- **Data records**
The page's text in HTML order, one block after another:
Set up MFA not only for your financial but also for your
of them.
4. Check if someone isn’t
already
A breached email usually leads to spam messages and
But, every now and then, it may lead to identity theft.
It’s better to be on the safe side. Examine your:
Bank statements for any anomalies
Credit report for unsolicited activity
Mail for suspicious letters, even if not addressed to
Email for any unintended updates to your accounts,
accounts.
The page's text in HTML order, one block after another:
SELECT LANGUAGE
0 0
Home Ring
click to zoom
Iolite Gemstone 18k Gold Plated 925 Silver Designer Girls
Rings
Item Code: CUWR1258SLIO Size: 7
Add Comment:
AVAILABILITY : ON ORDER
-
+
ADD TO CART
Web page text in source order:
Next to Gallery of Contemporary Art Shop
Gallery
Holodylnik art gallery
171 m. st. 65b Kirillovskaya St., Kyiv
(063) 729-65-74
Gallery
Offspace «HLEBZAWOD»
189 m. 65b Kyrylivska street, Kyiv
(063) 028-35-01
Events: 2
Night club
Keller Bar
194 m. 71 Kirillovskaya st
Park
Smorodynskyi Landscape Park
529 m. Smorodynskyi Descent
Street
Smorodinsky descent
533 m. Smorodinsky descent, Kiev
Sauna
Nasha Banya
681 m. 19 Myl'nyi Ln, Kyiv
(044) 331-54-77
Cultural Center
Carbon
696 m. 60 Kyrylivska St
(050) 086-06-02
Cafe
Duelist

...

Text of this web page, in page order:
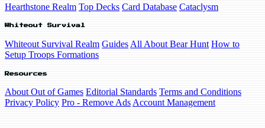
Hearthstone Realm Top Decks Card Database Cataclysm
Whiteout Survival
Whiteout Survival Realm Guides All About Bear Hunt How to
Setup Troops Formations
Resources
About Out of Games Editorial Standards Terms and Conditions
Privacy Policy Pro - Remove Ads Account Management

...

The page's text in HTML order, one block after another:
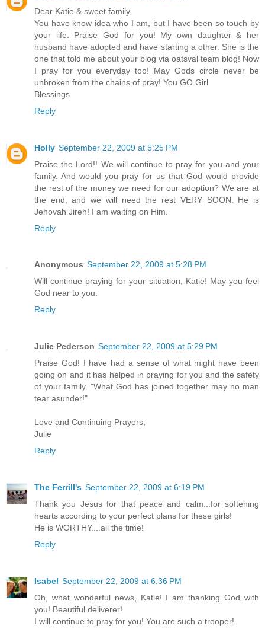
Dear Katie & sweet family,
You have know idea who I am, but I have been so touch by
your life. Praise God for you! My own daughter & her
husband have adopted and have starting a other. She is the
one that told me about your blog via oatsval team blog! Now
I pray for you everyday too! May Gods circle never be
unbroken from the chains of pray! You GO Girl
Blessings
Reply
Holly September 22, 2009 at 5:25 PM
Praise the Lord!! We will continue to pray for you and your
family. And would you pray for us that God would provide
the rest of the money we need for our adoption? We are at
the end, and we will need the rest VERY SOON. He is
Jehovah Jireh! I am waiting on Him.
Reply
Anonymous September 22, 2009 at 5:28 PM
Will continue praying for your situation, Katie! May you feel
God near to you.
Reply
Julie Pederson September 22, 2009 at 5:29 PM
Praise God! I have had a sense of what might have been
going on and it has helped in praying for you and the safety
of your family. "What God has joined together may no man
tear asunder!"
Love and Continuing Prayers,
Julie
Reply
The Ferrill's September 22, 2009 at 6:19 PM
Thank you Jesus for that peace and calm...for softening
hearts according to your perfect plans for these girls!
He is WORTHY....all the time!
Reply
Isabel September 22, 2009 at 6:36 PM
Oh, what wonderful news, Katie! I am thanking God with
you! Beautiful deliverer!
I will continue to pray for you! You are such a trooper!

- **Your assignment**
Check each line of the entries above, and show every one holding the word "accounts".

- **Written response**
Email for any unintended updates to your accounts,
accounts.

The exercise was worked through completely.